On Oct 4, 2014, at 6:08 PM, Milian Wolff <[email protected]> wrote:
> 
> this sounds very interesting. How does it compare speed-wise to local 
> unwinding?
> 

Local unwinding is special. For single-threaded programs we can access process'
memory and registers without overhead. In multi-threaded programs we need a way
to stop threads and get their registers. It implies using IPC mechanisms, so the
speed will degrade again.

I conducted simple tests tracing one thread of multithreaded program. Stack
contained 14 frames in 3 shared objects + 1 executable.
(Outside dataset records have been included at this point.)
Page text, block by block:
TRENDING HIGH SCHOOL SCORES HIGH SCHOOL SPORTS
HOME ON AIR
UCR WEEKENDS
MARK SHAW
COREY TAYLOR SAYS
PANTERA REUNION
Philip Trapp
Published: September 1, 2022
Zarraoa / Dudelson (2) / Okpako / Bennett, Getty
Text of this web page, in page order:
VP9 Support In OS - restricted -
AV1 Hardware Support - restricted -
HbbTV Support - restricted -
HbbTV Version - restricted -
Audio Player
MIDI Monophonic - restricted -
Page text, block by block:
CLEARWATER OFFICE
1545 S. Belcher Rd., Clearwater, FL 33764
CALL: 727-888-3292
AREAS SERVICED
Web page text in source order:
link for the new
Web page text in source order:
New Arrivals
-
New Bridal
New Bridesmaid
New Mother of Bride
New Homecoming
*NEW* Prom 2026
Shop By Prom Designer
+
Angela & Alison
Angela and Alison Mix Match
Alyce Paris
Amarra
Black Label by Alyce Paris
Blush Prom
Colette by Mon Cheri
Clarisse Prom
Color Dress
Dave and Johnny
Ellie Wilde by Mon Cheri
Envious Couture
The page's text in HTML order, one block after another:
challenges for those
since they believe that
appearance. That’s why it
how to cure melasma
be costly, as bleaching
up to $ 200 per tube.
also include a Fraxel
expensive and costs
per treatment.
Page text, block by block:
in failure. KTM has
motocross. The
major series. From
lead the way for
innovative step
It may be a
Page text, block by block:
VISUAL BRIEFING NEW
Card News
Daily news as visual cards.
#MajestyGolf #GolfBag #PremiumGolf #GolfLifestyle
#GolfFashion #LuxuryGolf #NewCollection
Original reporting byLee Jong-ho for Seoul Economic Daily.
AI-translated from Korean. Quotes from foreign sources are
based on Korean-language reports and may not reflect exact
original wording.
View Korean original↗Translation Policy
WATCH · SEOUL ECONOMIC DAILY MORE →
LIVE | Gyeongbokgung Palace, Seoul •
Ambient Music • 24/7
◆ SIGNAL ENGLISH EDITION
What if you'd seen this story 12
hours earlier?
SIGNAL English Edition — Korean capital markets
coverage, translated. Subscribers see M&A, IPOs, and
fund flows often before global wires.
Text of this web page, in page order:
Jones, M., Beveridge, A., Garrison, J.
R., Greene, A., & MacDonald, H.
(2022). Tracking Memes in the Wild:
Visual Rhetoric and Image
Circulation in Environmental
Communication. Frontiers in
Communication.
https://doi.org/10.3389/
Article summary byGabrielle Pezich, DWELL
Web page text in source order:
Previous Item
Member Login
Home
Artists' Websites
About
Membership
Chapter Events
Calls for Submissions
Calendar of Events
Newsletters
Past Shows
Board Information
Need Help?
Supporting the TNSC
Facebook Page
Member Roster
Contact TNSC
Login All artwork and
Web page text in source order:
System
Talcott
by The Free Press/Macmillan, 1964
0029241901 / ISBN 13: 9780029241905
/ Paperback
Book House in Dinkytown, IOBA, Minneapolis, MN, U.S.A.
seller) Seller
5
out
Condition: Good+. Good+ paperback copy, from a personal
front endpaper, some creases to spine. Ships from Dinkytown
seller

In the first test I took a code piece from libunwind man page and measured time
with RDTSC.

void show_backtrace (void)
{
  unw_cursor_t cursor; unw_context_t uc;
  unw_word_t ip, sp;

  unw_getcontext(&uc);
  unw_init_local(&cursor, &uc);
  while (unw_step(&cursor) > 0) {
    unw_get_reg(&cursor, UNW_REG_IP, &ip);
    unw_get_reg(&cursor, UNW_REG_SP, &sp);
  }
}

In the second test I put never-ending select() in that place. In third test
there was infinite loop. tbstack copied data and registers for only one thread.

Tracing the process several times I got numbers in following range:

1) 37-56 microseconds for local unwinding (183 on cold start);
2) 129-166 microseconds with thread sleeping in select();
3) 124-141 microseconds with spinning thread.